# Conservatory Roof



## SteveF (1 Jan 2014)

not sure what section to post this in  

has anyone fitted a flat insulated roof inside their conservatory?

Steve


----------



## Berncarpenter (1 Jan 2014)

I had a client ask me to give an estimate for fitting insulated plaster boards to the rafters of their upvc and polycarb victorian style conservatory last year.They didnt want to go to the expense of supporting a timber cut roof with slates.I gave them the estimate but never heard back from them . I am glad in a way because i am not sure how successful this job would have been .Be interesting to find out if anybody out there has done this with any success .Most conservatories are too hot in the summer and then too cold in the winter. 
Cheers Bern.


----------



## MMUK (1 Jan 2014)

Funny you should ask this. Just recently I've been doing a lot of electrical work for a friend who installs such roof conversions.

Basically, you rip out the roof back to bare aluminium bars. This is then insulated with 50mm Celotex and boarded over with 1/2" marine ply. On top of this goes a breathable A1 membrane then steel roof tile sheets with a traditional uPVC fascia and new guttering.

The inside is clad with 10mm foil bubble "Space Blanket" which is then lathed over and plasterboard applied.

Materials cost on a 4m x 3m Victorian or Edwardian roof is around £800.


----------



## SteveF (1 Jan 2014)

my brother recently had this done
which got me interested in diy option for ours

p.s. his cost 7k

Steve


----------



## MMUK (1 Jan 2014)

SteveF":1mys113n said:


> my brother recently had this done
> which got me interested in diy option for ours
> 
> p.s. his cost 7k
> ...




Done by Total Roof Care by any chance?
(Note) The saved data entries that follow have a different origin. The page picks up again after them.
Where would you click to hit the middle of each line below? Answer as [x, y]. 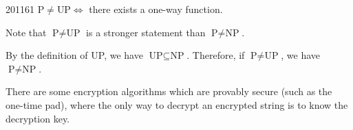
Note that [26, 32]
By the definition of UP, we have [74, 55]
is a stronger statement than [146, 32]
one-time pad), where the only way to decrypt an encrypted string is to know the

Owner is a guy called Andy.


----------



## Graham Orm (1 Jan 2014)

This then crosses a boundary. To be a conservatory, (which doesn't currently require building regs) it must have a translucent roof. Once you put on any form of covered roof it is potentially an extension. This would then require all sorts of other changes to comply, including testing of foundations and a reduction of the glass area.


----------



## MMUK (1 Jan 2014)

Grayorm":20doyd4o said:


> This then crosses a boundary. To be a conservatory, (which doesn't currently require building regs) it must have a translucent roof. Once you put on any form of covered roof it is potentially an extension.




The roof doesn't come into the equation strictly speaking, it's down to the glazed area of the "room" as to whether or not it's classed as an extension. And buildings regs won't apply retrospectively in these cases.
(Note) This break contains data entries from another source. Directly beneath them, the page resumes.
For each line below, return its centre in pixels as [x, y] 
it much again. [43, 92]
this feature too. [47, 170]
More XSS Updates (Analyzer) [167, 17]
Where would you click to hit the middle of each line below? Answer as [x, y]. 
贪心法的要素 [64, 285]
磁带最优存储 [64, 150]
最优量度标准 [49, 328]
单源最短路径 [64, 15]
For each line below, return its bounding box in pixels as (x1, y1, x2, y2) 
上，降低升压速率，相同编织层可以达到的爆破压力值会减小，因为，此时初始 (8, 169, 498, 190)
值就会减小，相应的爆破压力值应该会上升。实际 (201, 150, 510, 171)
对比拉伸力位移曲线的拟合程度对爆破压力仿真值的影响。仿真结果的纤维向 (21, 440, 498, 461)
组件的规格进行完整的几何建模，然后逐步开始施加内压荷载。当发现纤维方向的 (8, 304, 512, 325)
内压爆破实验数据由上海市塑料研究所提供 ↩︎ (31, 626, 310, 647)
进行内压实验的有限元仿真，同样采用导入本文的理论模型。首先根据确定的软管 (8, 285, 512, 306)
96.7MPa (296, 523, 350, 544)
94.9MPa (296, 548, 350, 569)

As a side note to anyone thinking about one of these roof conversions, the weight of the steel tile roof is less than that of a laminated/toughened double glazed roof.


----------



## SteveF (1 Jan 2014)

I understand the tiles are light weight but

the marine ply
breathable membrane
insulation
plasterboard

surely put a load of weight on the ally struts?


Steve


----------



## MMUK (1 Jan 2014)

SteveF":30wxo049 said:


> I understand the tiles are light weight but
> 
> the marine ply
> breathable membrane
> ...




Don't get me wrong there's a lot of weight but it still works out less than a glass roof. Also to consider is that by using the ply you are making the structure more rigid and, erm, structural :mrgreen:


----------



## Graham Orm (1 Jan 2014)

The spars rest on the frames which will spread quite easily unless you use ties across the width of the conny. 

Steve. Just read up. The glazing of 75% of the roof and 50% of the walls to conform as a conservatory was dropped in 2010.

*WELL WORTH A READ*
http://www.telegraph.co.uk/property/pro ... -roof.html


----------



## Berncarpenter (1 Jan 2014)

Grayorm":1f0byfn0 said:


> The spars rest on the frames which will spread quite easily unless you use ties across the width of the conny.
> 
> Steve. Just read up. The glazing of 75% of the roof and 50% of the walls to conform as a conservatory was dropped in 2010.
> 
> ...



Very wise words from Jeff Howell nice find Grayorm.

Cheers Bern


----------



## MMUK (1 Jan 2014)

Grayorm":m9q8jres said:


> The spars rest on the frames which will spread quite easily unless you use ties across the width of the conny.
> 
> Steve. Just read up. The glazing of 75% of the roof and 50% of the walls to conform as a conservatory was dropped in 2010.
> 
> ...




I knew regs had changed but I wasn't quite sure exactly how, I don't tend to deal with planning apps these days.


----------



## Hivenhoe (1 Jan 2014)

As Grayorm points the spars rest on a "ring beam" which, although substantial, is attached to the top of plastic window frames by whatever screws the fitters have to hand. 
Also whilst most frames will have reinforcing inserts but there are a lot that don't.
You need to consider the overall loading on the materials used in the first place, eg. cills are hollow plastic the window frames rest on and could possibly fail under say a snow load that tiles will hold.
Flat PVC door infill panels will be a straight replacement for the polycarb sheets without much work or adding additional load to the roof bars and supporting window frames, cill etc. Snow should slip of as before.


----------



## Graham Orm (1 Jan 2014)

MMUK":asp413n7 said:


> Grayorm":asp413n7 said:
> 
> 
> > The spars rest on the frames which will spread quite easily unless you use ties across the width of the conny.
> ...



I was under the impression they still stood. It's 7 years since I was involved with a conservatory installation. :wink:


----------



## SteveF (2 Jan 2014)

guess i have some reading to do

thank you all for input

Steve


----------